The virus increases the virtual and physical sizes of the last section, and the SizeOfImage, by 4KB. The section attributes are marked as executable and writable. The virus constructs a new decoder, and then zeroes the region that will hold the encoded bytes, even though Windows zeroed the region automatically when the file was mapped.

The virus zeroes the RVA of the Load Configuration Table in the data directory. This has the effect of disabling SafeSEH, but it affects the per-process GlobalFlags settings, among other things. The virus saves the original entry point in its body, and then sets the host entry point to point directly to the virus code. The virus code ends with an instruction to force an exception to occur, which is used as a common exit condition. However, it does not recalculate the file checksum, and does not restore the file’s date and timestamps either, making it very easy to see which files have been infected.

When an infected file is executed, the virus decodes itself using an obscure stack operation. The ‘enter’ instruction is used most often to allocate space on the stack for variables. However, it can also be asked to copy previous stack frames into the new one. Specifically, the ebp register value will be adjusted according to the nesting level. The resulting pointer will be used to read from a memory location, and the value at that location will be pushed onto the stack. This is both an indirect memory push, and one with no obvious reference to the location. In a flat memory space, such as on the Windows platform, the SS and DS registers have the same value. As a result, the ‘enter’ instruction can be used to copy data to the stack from anywhere in memory (and can even be used to perform a memcpy() of up to 31 dwords). The virus uses this feature to order the bytes of its body randomly, and creates a table of pointers that correspond to their original position. The ebp register indexes each of the table entries in order to restore the body to its original form.

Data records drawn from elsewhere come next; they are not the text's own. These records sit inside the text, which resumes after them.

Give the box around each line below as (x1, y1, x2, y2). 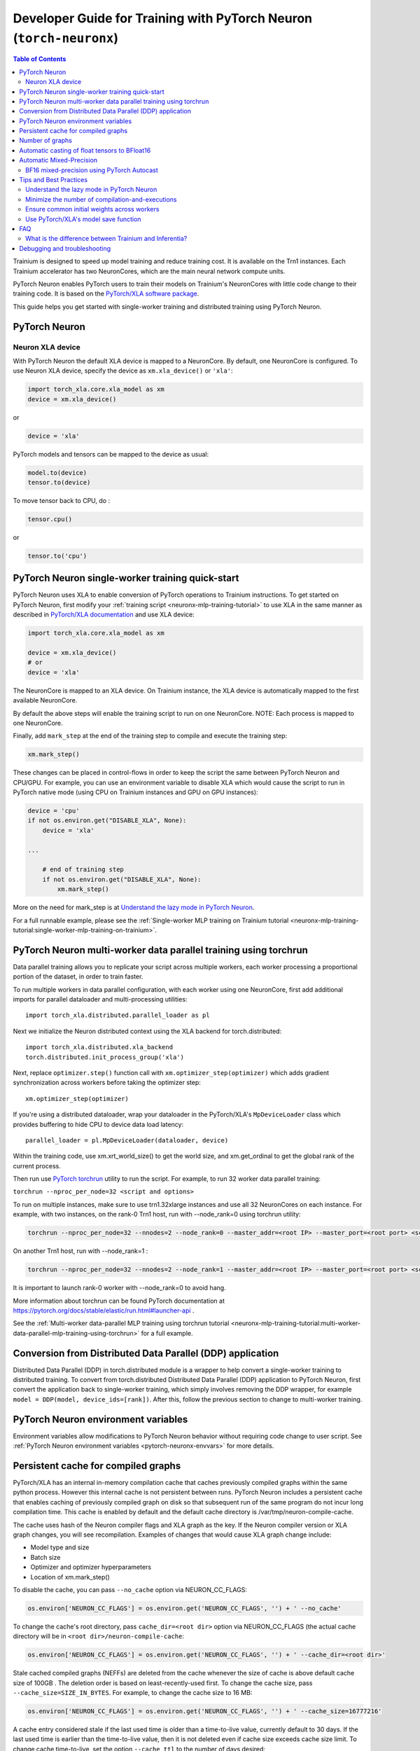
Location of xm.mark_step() (30, 1572, 110, 1581)
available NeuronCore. (13, 696, 78, 705)
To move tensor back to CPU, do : (13, 496, 111, 504)
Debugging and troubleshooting (19, 244, 111, 252)
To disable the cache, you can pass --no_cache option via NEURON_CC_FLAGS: (13, 1585, 248, 1593)
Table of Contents (13, 55, 66, 63)
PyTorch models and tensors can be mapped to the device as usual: (13, 450, 209, 458)
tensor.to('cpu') (27, 552, 87, 560)
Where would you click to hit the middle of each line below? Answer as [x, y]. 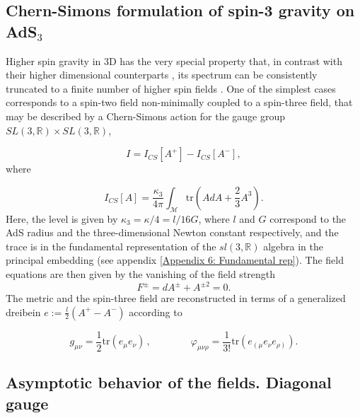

The decoder has some other unusual characteristics, which increase the size for no good reason. For example, the stack register value is saved in another register, in order to restore it later. The reason the virus must save the stack register is because of a misuse of the ‘enter’ instruction. The virus requests that the previous stack frame be copied into the new stack frame, but it also requests that a dword be reserved on the stack. This dword is not used, and the reservation could have been avoided. The virus corrects the stack pointer to discard the reservation and the previous stack pointer, but does so by using an ‘add’ instruction that is larger than the two equivalent ‘pop’ instructions (and if no variable space were reserved, then only one ‘pop’ instruction would have been needed). The indirect memory value that was pushed by the ‘enter’ instruction is then popped, leaving the previous stack frame pointer on the stack. This value could have been popped, too, and the combination (assuming that the variable reservation did not exist) would still be shorter than the ‘add’ instruction. Also, by using the ‘pop’ method, the stack pointer would be balanced after the loop finishes, and there would be no need to save the original stack pointer value at all.

The virus caches the ImageBaseAddress field value in the decoder, even though its value is not altered and it is not used until after the decoding has completed. The way in which the ImageBaseAddress value is used is also strange, given that the virus writer focuses on size optimizations. The virus fetches the ImageBaseAddress value and then adds the original entry point value to it. Instead, the virus could have moved the original entry point into a register, and then added the ImageBaseAddress value to it. This would have required fewer bytes, and avoided the use of another register.

This use of the ‘enter’ instruction is an interesting idea, but the effect is documented (complete with pseudo-code), so there shouldn’t be any surprises for emulators.